■ What is being asked ■
The entries below should be quoted exactly, with no pictures carried over.

■ Provided records ■
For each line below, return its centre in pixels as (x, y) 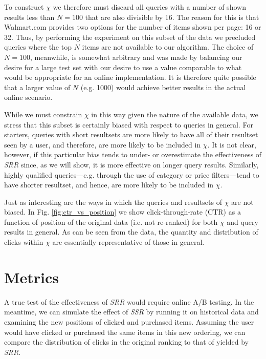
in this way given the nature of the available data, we (175, 114)
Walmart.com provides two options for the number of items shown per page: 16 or (133, 27)
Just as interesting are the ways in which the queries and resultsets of (113, 202)
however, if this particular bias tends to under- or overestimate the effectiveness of (133, 154)
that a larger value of (37, 87)
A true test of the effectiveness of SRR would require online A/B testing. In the (129, 301)
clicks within (24, 242)
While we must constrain (43, 114)
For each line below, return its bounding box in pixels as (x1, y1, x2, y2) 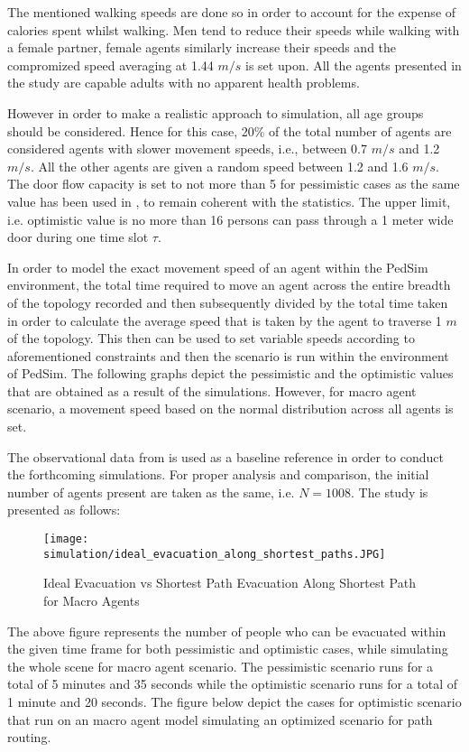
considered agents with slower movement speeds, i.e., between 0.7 (7, 139, 367, 158)
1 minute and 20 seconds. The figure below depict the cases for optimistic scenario (7, 692, 462, 710)
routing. (7, 728, 51, 747)
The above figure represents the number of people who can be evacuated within (7, 621, 446, 640)
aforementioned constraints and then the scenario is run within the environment (7, 346, 449, 365)
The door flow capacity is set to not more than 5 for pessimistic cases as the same (7, 174, 460, 193)
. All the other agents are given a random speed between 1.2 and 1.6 (30, 156, 409, 175)
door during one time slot (7, 227, 149, 246)
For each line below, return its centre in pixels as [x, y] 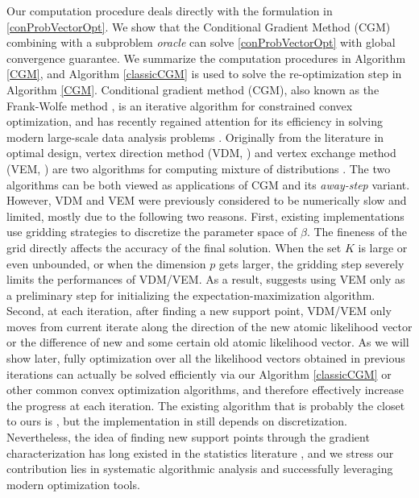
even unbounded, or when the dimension [106, 263]
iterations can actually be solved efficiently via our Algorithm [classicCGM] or [199, 373]
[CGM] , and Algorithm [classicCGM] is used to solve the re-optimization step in [204, 74]
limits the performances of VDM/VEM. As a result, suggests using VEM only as [206, 279]
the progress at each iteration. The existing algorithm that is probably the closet [206, 405]
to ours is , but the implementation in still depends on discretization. [177, 421]
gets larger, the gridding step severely [311, 263]
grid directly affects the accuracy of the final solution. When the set [174, 247]
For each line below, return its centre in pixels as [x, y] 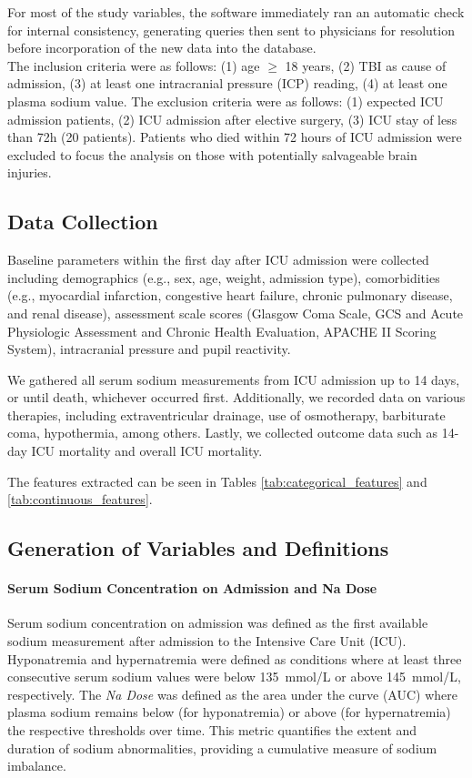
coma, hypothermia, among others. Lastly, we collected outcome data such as [223, 433]
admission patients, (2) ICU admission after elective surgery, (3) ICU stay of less [232, 119]
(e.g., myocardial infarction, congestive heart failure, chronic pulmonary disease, [230, 295]
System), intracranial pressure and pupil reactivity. [149, 349]
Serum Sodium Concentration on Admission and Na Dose [192, 588]
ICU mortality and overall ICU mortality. [147, 451]
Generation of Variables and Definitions [198, 548]
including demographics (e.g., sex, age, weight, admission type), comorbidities [224, 277]
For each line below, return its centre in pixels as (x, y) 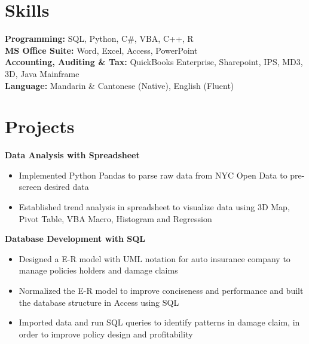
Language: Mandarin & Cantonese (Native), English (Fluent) (120, 85)
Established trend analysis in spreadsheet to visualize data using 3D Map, (154, 207)
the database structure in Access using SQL (99, 302)
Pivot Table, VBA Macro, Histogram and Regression (115, 218)
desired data (66, 187)
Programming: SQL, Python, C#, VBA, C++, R (99, 39)
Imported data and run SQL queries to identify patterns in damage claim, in (159, 322)
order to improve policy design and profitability (106, 334)
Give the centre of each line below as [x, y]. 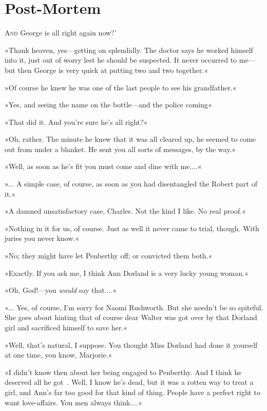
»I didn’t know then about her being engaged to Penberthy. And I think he [123, 372]
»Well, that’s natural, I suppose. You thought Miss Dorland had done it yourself [131, 344]
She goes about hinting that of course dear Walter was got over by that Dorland [131, 317]
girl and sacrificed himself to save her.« [66, 327]
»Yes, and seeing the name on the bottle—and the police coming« [108, 105]
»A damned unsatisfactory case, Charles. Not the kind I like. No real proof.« [125, 211]
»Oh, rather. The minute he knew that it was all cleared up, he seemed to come [130, 139]
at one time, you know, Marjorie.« [59, 355]
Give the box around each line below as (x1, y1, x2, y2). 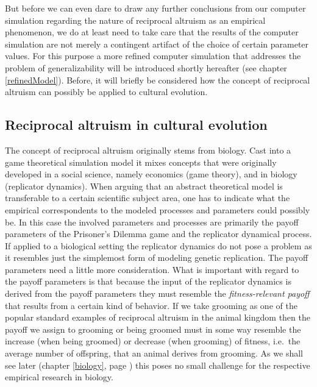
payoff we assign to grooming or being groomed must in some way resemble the (5, 322, 301, 335)
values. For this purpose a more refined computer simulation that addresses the (5, 49, 301, 62)
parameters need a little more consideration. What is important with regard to (5, 263, 299, 275)
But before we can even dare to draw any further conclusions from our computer (5, 2, 306, 14)
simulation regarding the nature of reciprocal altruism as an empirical (5, 13, 266, 26)
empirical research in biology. (5, 371, 113, 383)
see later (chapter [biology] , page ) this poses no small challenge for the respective (5, 358, 310, 371)
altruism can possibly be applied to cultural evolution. (5, 85, 208, 98)
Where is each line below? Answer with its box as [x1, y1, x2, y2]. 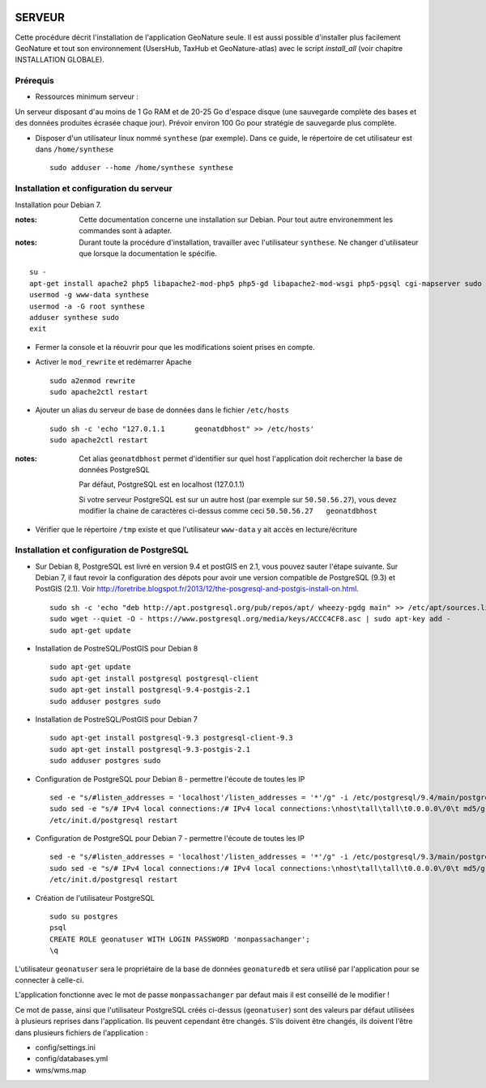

■ Answer space ■
For each line below, return its centre in pixels as (x, y) 
in this way given the nature of the available data, we (175, 114)
Walmart.com provides two options for the number of items shown per page: 16 or (133, 27)
Just as interesting are the ways in which the queries and resultsets of (113, 202)
however, if this particular bias tends to under- or overestimate the effectiveness of (133, 154)
that a larger value of (37, 87)
A true test of the effectiveness of SRR would require online A/B testing. In the (129, 301)
clicks within (24, 242)
While we must constrain (43, 114)
For each line below, return its bounding box in pixels as (x1, y1, x2, y2) 
considered agents with slower movement speeds, i.e., between 0.7 (7, 139, 367, 158)
1 minute and 20 seconds. The figure below depict the cases for optimistic scenario (7, 692, 462, 710)
routing. (7, 728, 51, 747)
The above figure represents the number of people who can be evacuated within (7, 621, 446, 640)
aforementioned constraints and then the scenario is run within the environment (7, 346, 449, 365)
The door flow capacity is set to not more than 5 for pessimistic cases as the same (7, 174, 460, 193)
. All the other agents are given a random speed between 1.2 and 1.6 (30, 156, 409, 175)
door during one time slot (7, 227, 149, 246)
For each line below, return its centre in pixels as [x, y] 
even unbounded, or when the dimension [106, 263]
iterations can actually be solved efficiently via our Algorithm [classicCGM] or [199, 373]
[CGM] , and Algorithm [classicCGM] is used to solve the re-optimization step in [204, 74]
limits the performances of VDM/VEM. As a result, suggests using VEM only as [206, 279]
the progress at each iteration. The existing algorithm that is probably the closet [206, 405]
to ours is , but the implementation in still depends on discretization. [177, 421]
gets larger, the gridding step severely [311, 263]
grid directly affects the accuracy of the final solution. When the set [174, 247]
For each line below, return its centre in pixels as [x, y] 
coma, hypothermia, among others. Lastly, we collected outcome data such as [223, 433]
admission patients, (2) ICU admission after elective surgery, (3) ICU stay of less [232, 119]
(e.g., myocardial infarction, congestive heart failure, chronic pulmonary disease, [230, 295]
System), intracranial pressure and pupil reactivity. [149, 349]
Serum Sodium Concentration on Admission and Na Dose [192, 588]
ICU mortality and overall ICU mortality. [147, 451]
Generation of Variables and Definitions [198, 548]
including demographics (e.g., sex, age, weight, admission type), comorbidities [224, 277]
For each line below, return its centre in pixels as (x, y) 
Language: Mandarin & Cantonese (Native), English (Fluent) (120, 85)
Established trend analysis in spreadsheet to visualize data using 3D Map, (154, 207)
the database structure in Access using SQL (99, 302)
Pivot Table, VBA Macro, Histogram and Regression (115, 218)
desired data (66, 187)
Programming: SQL, Python, C#, VBA, C++, R (99, 39)
Imported data and run SQL queries to identify patterns in damage claim, in (159, 322)
order to improve policy design and profitability (106, 334)
Give the centre of each line below as [x, y]. 
»I didn’t know then about her being engaged to Penberthy. And I think he [123, 372]
»Well, that’s natural, I suppose. You thought Miss Dorland had done it yourself [131, 344]
She goes about hinting that of course dear Walter was got over by that Dorland [131, 317]
girl and sacrificed himself to save her.« [66, 327]
»Yes, and seeing the name on the bottle—and the police coming« [108, 105]
»A damned unsatisfactory case, Charles. Not the kind I like. No real proof.« [125, 211]
»Oh, rather. The minute he knew that it was all cleared up, he seemed to come [130, 139]
at one time, you know, Marjorie.« [59, 355]
Give the box around each line below as (x1, y1, x2, y2). 
payoff we assign to grooming or being groomed must in some way resemble the (5, 322, 301, 335)
values. For this purpose a more refined computer simulation that addresses the (5, 49, 301, 62)
parameters need a little more consideration. What is important with regard to (5, 263, 299, 275)
But before we can even dare to draw any further conclusions from our computer (5, 2, 306, 14)
simulation regarding the nature of reciprocal altruism as an empirical (5, 13, 266, 26)
empirical research in biology. (5, 371, 113, 383)
see later (chapter [biology] , page ) this poses no small challenge for the respective (5, 358, 310, 371)
altruism can possibly be applied to cultural evolution. (5, 85, 208, 98)
Where is each line below? Answer with its box as [x1, y1, x2, y2]. 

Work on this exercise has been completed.